Note: You will need to save your split CSV data files in the `data_folder` path with each file titled appropriately i.e.
`train.csv` `test.csv` `dev.csv`.   This is because the corpus initializers will automatically search for the train,
dev, test splits in a folder.

```python
from flair.data import Corpus
from flair.datasets import CSVClassificationCorpus

# this is the folder in which train, test and dev files reside
data_folder = '/path/to/data'

# column format indicating which columns hold the text and label(s)
column_name_map = {4: "text", 1: "label_topic", 2: "label_subtopic"}

# load corpus containing training, test and dev data and if CSV has a header, you can skip it
corpus: Corpus = CSVClassificationCorpus(data_folder,
                                         column_name_map,
                                         skip_header=True,
                                         delimiter='\t',    # tab-separated files
)
```


### FastText format
If using [`CSVClassificationCorpus`](#flair.datasets.document_classification.CSVClassificationCorpus) is not practical, you may format your data to the FastText format, in which each line in the file represents a text document.
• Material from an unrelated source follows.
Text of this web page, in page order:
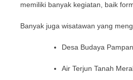
memiliki banyak kegiatan, baik
Banyak juga wisatawan yang
Desa Budaya
Air Terjun Tanah

A document can have one or multiple labels that are defined at the beginning of the line starting with the prefix `__label__`. This looks like this:

```bash
__label__<label_1> <text>
__label__<label_1> __label__<label_2> <text>
```

As previously mentioned, to create a [`Corpus`](#flair.data.Corpus) for a text classification task, you need to have three files (train, dev, and test) in the
above format located in one folder. This data folder structure could, for example, look like this for the IMDB task:
```text
/resources/tasks/imdb/train.txt
/resources/tasks/imdb/dev.txt
/resources/tasks/imdb/test.txt
```
Now create a [`CSVClassificationCorpus`](#flair.datasets.document_classification.CSVClassificationCorpus) by pointing to this folder (`/resources/tasks/imdb`).
Thereby, each line in a file is converted to a [`Sentence`](#flair.data.Sentence) object annotated with the labels.

```{important}
A text in a line can have multiple sentences. Thus, a [`Sentence`](#flair.data.Sentence) object can actually consist of multiple sentences.
```

```python
from flair.data import Corpus
from flair.datasets import ClassificationCorpus

# this is the folder in which train, test and dev files reside
data_folder = '/path/to/data/folder'

# load corpus containing training, test and dev data
corpus: Corpus = ClassificationCorpus(data_folder,
                                      test_file='test.txt',
                                      dev_file='dev.txt',
                                      train_file='train.txt',
                                      label_type='topic',
                                      )
```

Note again that our corpus initializers have methods to automatically look for train, dev and test splits in a folder. So in
most cases you don't need to specify the file names yourself. Often, this is enough:

```python
# this is the folder in which train, test and dev files reside
data_folder = '/path/to/data/folder'

# load corpus by pointing to folder. Train, dev and test gets identified automatically.
corpus: Corpus = ClassificationCorpus(data_folder,
                                      label_type='topic',
                                      )
```

Since the FastText format does not have columns, you must manually define a name for the annotations. In this
example we chose `label_type='topic'` to denote that we are loading a corpus with topic labels.